P.S. I guess I’ll do a bunch of FLI-based formats next. There are some curious variations of it like FLI with audio or RNC ProPack compression.

Implementing Jack Orlando animation support

August 5th, 2024

As I’m still working on my game tool, I decided to implement video format from the Jack Orlando game. So now na_game_tool has AVX support and I’d like to say something about the format.

The format is a rather weird mix of different things. It starts with a fixed-size audio block and that size depends on whether it’s 8-bit PCM or IMA ADPCM (with stereo samples packed into interleaved 32-bit words), it seems to have block structure where an arbitrary chunk of data is stored as 32-bit size plus block data which includes video data with accidental headers. Yes, the file internally may have several FLX animations with different framerates too, so e.g. a 16-fps piece of animation may be followed by 10- or 24-fps animation. And audio stream is global even if it’s stored in small chunks inside FLX (since you have several seconds of pre-roll audio in the beginning). Oh, and palette data may be stored as RGB565 or RGB24 (which you’re supposed to understand from palette chunk size). Video compression is simple but somewhat weird too, as RLE is used to optionally compress data before it gets decoded.

In either case weird does not mean bad and in my line of hobby an interesting codec is worth more than a popular one.

P.S. And there’s even weirder format known as Knowledge Adventure MOV. I gave up on REing it but apparently video there is split into tiles (4×2 or 2×1 pixels apparently) and frame data is those tile indices that may be stored uncompressed, RLE compressed or, apparently, using an arithmetic coder with static frequencies stored in the file header. The difficulty comes from self-modifying code and not the cute kind that simply modifies couple of instruction constant arguments but one that substitutes function call address with a pointer to a special memory buffer allocated in a context and filled elsewhere. In theory it can be figured out without much hassle with, say, a built-in DosBox debugger but I’m not inclined to do that (at least not now).

Re-revisiting Actimagine VX

August 2nd, 2024

As Paul said, I probably should do something more useful (and he should do something better than still messing with jbmpeg fork) but we’re all better at giving good advises than at following them.

Recently I was contacted by a guy who asked for my help on dealing with VX format as he needed video part extracted from it and there were no tools available.
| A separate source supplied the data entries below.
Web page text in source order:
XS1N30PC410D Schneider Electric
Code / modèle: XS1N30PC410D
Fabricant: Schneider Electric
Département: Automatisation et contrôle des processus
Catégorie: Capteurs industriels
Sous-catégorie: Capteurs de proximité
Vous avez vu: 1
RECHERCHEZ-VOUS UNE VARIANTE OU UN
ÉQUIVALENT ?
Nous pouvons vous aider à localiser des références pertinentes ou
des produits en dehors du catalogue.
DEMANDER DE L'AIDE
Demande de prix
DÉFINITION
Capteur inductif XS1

And he also provided some samples that helped clarify things I got previously wrong, for example the seek table and framerate field as well as stereo audio support.
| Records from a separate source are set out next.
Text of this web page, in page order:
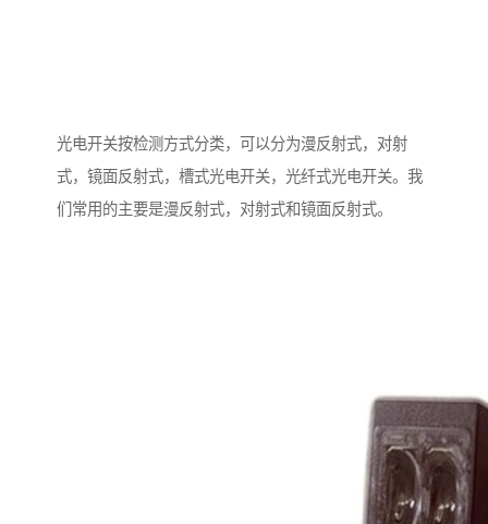
光电开关按检测方式分类，可以分为漫反射式，对射
式，镜面反射式，槽式光电开关，光纤式光电开关。我
们常用的主要是漫反射式，对射式和镜面反射式。
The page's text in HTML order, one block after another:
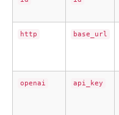
http base_url
openai api_key
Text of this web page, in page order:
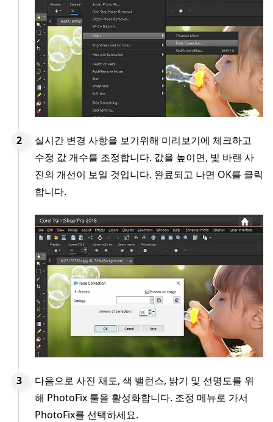
실시간 변경 사항을 보기위해 미리보기에 체크하고
수정 값 개수를 조정합니다. 값을 높이면, 빛 바랜 사
진의 개선이 보일 것입니다. 완료되고 나면 OK를 클릭
합니다.
다음으로 사진 채도, 색 밸런스, 밝기 및 선명도를 위
해 PhotoFix 툴을 활성화합니다. 조정 메뉴로 가서
PhotoFix를 선택하세요.

Also since I bothered to extract video part (the only way to determine its length is to parse it, so now I have a stripped-down version of video decoder doing that) I decided to finally do something about the audio part. So after fixing some things (e.g. missing filter reconstruction or stereo support) now my decoder can decode VX files with recognizable audio (not perfect but who can do better is encouraged to do so). The sad thing is that I could not use my old setup (a console emulator with GDB stub) for debugging so I’m not likely to ever improve it.

At least it was a fun diversion and helped to improve the format knowledge a bit.

P.S. Meanwhile I’m still working on adding new formats for na_game_tool, hopefully I’ll have something to write about another game format soon.